FISH, RUNX1T1/RUNX1 (ETO/AML1), Translocation (8;21), TC

Test Code

37880

Preferred Specimen

3 - 5 mL bone marrow or whole blood collected in sodium heparin (green-top), (royal blue-top) or lead-free (tan-top) tube

Minimum Volume

1 mL

Instructions

Specimen viability decreases during transit. Send specimen to testing lab for viability.

Transport Temperature

Room temperature

Specimen Stability

Room temperature: See Instructions
Refrigerated: See Instructions
Frozen: Unacceptable

Methodology
Fluorescence In-Situ Hybridization (FISH)

FDA Status
This test was developed and its analytical performance characteristics have been determined by Quest Diagnostics.

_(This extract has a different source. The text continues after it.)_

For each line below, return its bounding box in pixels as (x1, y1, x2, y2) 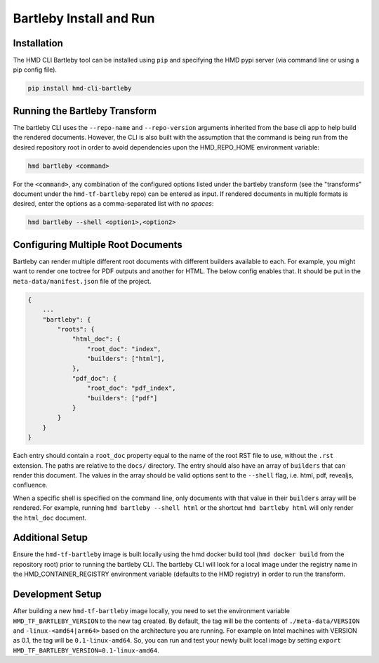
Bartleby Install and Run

It has not been cleared or approved by the U.S. Food and Drug Administration. The FDA has determined that such clearance or approval is not necessary. This assay has been validated pursuant to the CLIA regulations and is used for clinical purposes.

Setup Schedule

A.M. Sets up 7 days a week.

Report Available

Reports in 5 to 7 days.

Clinical Significance

This test is performed to detect the RUNX1T1 (ETO;8q22) and RUNX1 (AML1;21q22), translocation t(8;21), by FISH (fluorescence in situ hybridization). This assay is useful for diagnosis of acute myeloid leukemia (AML) with RUNX1T1/RUNX1 (ETO/AML1) gene fusion.

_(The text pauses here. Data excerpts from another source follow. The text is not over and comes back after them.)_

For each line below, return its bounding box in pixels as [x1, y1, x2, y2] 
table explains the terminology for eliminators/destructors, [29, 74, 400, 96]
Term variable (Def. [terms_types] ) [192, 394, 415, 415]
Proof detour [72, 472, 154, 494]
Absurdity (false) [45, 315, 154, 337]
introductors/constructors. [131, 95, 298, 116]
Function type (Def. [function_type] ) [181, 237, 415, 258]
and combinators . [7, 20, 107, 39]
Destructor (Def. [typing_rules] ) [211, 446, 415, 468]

The CPT Codes provided in this document are based on AMA guidelines and are for informational purposes only. CPT coding is the sole responsibility of the billing party. Please direct any questions regarding coding to the payor being billed. Any Profile/panel component may be ordered separately. Reflex tests are performed at an additional charge.